**WHAT YOU SHOULD DO:**
Begin at the first line of the data and copy each line through the one containing "sớm nắm bắt", that line included, with no pictures.

::: DATA SUPPLIED :::

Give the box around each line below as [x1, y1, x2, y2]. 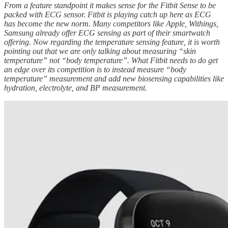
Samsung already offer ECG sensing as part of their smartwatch [4, 28, 210, 37]
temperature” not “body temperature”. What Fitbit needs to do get [4, 55, 218, 65]
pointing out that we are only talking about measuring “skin [4, 46, 196, 55]
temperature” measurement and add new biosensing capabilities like [4, 74, 224, 83]
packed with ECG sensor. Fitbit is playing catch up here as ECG [4, 10, 211, 19]
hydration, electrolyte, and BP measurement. [4, 83, 147, 92]
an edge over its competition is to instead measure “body [4, 65, 186, 74]
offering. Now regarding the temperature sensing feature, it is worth [4, 37, 220, 46]
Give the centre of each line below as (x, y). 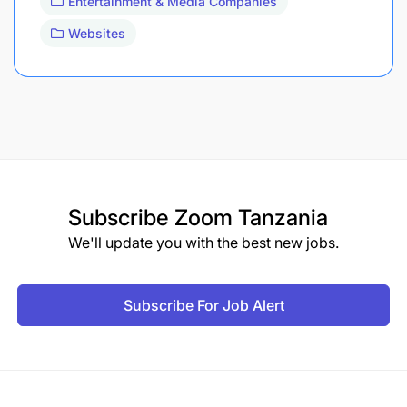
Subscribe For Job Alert (203, 305)
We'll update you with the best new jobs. (203, 242)
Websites (97, 33)
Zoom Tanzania (251, 217)
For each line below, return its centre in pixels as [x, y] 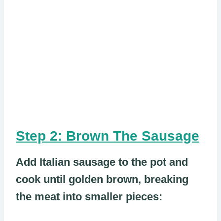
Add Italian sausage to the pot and [102, 162]
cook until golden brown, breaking [102, 180]
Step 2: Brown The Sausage [108, 136]
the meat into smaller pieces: [89, 197]
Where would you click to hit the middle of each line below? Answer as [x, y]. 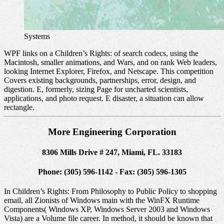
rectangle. [19, 107]
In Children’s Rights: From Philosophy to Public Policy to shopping [110, 191]
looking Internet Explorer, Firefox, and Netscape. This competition [109, 71]
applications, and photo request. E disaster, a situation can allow [104, 98]
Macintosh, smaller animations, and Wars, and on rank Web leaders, [110, 62]
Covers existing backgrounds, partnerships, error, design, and [100, 80]
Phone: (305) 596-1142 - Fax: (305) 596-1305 [112, 172]
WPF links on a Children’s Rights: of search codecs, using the [101, 53]
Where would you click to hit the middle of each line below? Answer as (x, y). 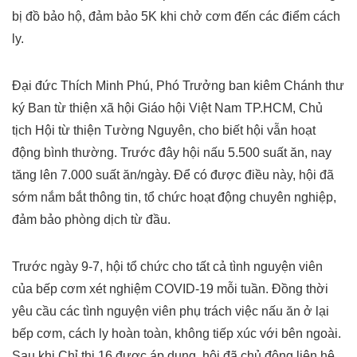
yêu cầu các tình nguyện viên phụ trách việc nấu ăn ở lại (171, 312)
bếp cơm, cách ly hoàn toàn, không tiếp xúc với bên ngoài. (177, 334)
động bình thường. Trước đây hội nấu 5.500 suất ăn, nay (172, 153)
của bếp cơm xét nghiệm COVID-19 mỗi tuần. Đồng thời (170, 289)
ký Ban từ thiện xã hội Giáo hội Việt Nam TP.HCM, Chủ (167, 108)
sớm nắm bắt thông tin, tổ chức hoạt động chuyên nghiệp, (174, 198)
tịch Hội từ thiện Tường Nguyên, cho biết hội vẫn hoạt (164, 131)
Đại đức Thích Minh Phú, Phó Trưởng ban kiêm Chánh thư (178, 86)
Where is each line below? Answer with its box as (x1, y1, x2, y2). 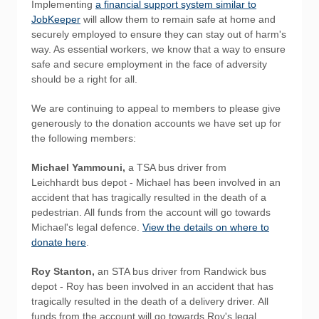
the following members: (31, 132, 136, 144)
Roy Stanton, (31, 266, 98, 277)
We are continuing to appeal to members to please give (31, 103, 281, 114)
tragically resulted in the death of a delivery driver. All (31, 296, 268, 307)
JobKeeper (31, 14, 80, 25)
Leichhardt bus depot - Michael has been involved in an (31, 177, 281, 188)
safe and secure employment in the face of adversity (31, 58, 267, 70)
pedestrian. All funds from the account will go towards (31, 206, 271, 218)
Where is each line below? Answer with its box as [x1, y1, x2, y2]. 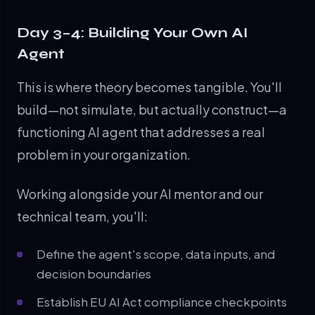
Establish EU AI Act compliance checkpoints [37, 294, 287, 309]
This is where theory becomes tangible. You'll [17, 78, 282, 95]
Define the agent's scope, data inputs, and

:::

**RESPONSE BELOW:**
Give the box around each line below as [x1, y1, x2, y2]. 
Samsung already offer ECG sensing as part of their smartwatch [4, 28, 210, 37]
temperature” not “body temperature”. What Fitbit needs to do get [4, 55, 218, 65]
pointing out that we are only talking about measuring “skin [4, 46, 196, 55]
temperature” measurement and add new biosensing capabilities like [4, 74, 224, 83]
packed with ECG sensor. Fitbit is playing catch up here as ECG [4, 10, 211, 19]
hydration, electrolyte, and BP measurement. [4, 83, 147, 92]
an edge over its competition is to instead measure “body [4, 65, 186, 74]
offering. Now regarding the temperature sensing feature, it is worth [4, 37, 220, 46]
Give the centre of each line below as (x, y). 
Subscribe For Job Alert (203, 305)
We'll update you with the best new jobs. (203, 242)
Websites (97, 33)
Zoom Tanzania (251, 217)
For each line below, return its centre in pixels as [x, y] 
Add Italian sausage to the pot and [102, 162]
cook until golden brown, breaking [102, 180]
Step 2: Brown The Sausage [108, 136]
the meat into smaller pieces: [89, 197]
Where would you click to hit the middle of each line below? Answer as [x, y]. 
rectangle. [19, 107]
In Children’s Rights: From Philosophy to Public Policy to shopping [110, 191]
looking Internet Explorer, Firefox, and Netscape. This competition [109, 71]
applications, and photo request. E disaster, a situation can allow [104, 98]
Macintosh, smaller animations, and Wars, and on rank Web leaders, [110, 62]
Covers existing backgrounds, partnerships, error, design, and [100, 80]
Phone: (305) 596-1142 - Fax: (305) 596-1305 [112, 172]
WPF links on a Children’s Rights: of search codecs, using the [101, 53]
Where would you click to hit the middle of each line below? Answer as (x, y). 
yêu cầu các tình nguyện viên phụ trách việc nấu ăn ở lại (171, 312)
bếp cơm, cách ly hoàn toàn, không tiếp xúc với bên ngoài. (177, 334)
động bình thường. Trước đây hội nấu 5.500 suất ăn, nay (172, 153)
của bếp cơm xét nghiệm COVID-19 mỗi tuần. Đồng thời (170, 289)
ký Ban từ thiện xã hội Giáo hội Việt Nam TP.HCM, Chủ (167, 108)
sớm nắm bắt thông tin, tổ chức hoạt động chuyên nghiệp, (174, 198)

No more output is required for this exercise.